> **Required action**: Would you return the records below character for character, without any images?

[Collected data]
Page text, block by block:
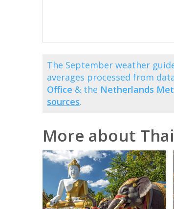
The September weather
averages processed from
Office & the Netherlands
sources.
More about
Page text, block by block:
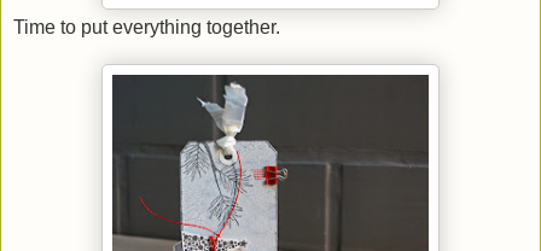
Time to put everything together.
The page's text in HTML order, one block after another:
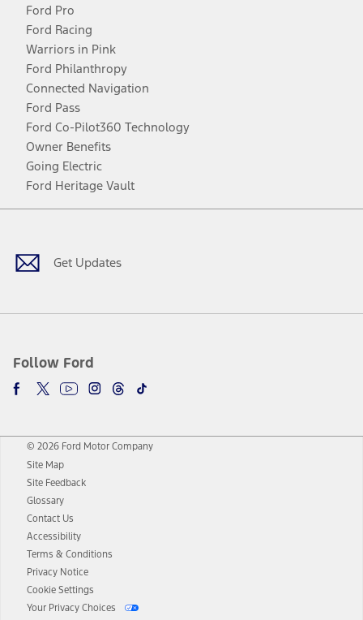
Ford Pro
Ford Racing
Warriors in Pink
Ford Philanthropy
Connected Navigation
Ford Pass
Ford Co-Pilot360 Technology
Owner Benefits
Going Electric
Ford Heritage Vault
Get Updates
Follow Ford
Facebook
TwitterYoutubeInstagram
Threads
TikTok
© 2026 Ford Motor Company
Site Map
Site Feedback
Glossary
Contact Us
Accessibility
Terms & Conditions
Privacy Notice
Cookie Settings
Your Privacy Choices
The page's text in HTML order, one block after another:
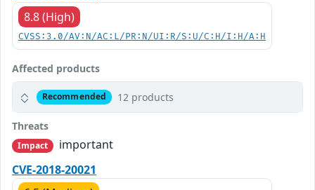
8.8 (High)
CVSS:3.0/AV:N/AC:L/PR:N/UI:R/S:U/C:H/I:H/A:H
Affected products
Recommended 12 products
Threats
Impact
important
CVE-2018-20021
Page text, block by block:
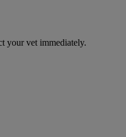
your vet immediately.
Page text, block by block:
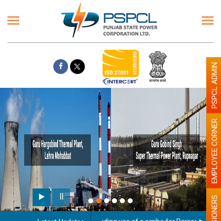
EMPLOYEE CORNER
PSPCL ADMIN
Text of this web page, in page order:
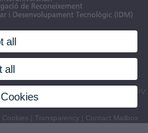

> **Answer box**:
Page text, block by block:
The September weather
averages processed from
Office & the Netherlands
sources.
More about
Page text, block by block:
Time to put everything together.
The page's text in HTML order, one block after another:
Ford Pro
Ford Racing
Warriors in Pink
Ford Philanthropy
Connected Navigation
Ford Pass
Ford Co-Pilot360 Technology
Owner Benefits
Going Electric
Ford Heritage Vault
Get Updates
Follow Ford
Facebook
TwitterYoutubeInstagram
Threads
TikTok
© 2026 Ford Motor Company
Site Map
Site Feedback
Glossary
Contact Us
Accessibility
Terms & Conditions
Privacy Notice
Cookie Settings
Your Privacy Choices
The page's text in HTML order, one block after another:
8.8 (High)
CVSS:3.0/AV:N/AC:L/PR:N/UI:R/S:U/C:H/I:H/A:H
Affected products
Recommended 12 products
Threats
Impact
important
CVE-2018-20021
Page text, block by block:
your vet immediately.
Page text, block by block:
EMPLOYEE CORNER
PSPCL ADMIN
Text of this web page, in page order:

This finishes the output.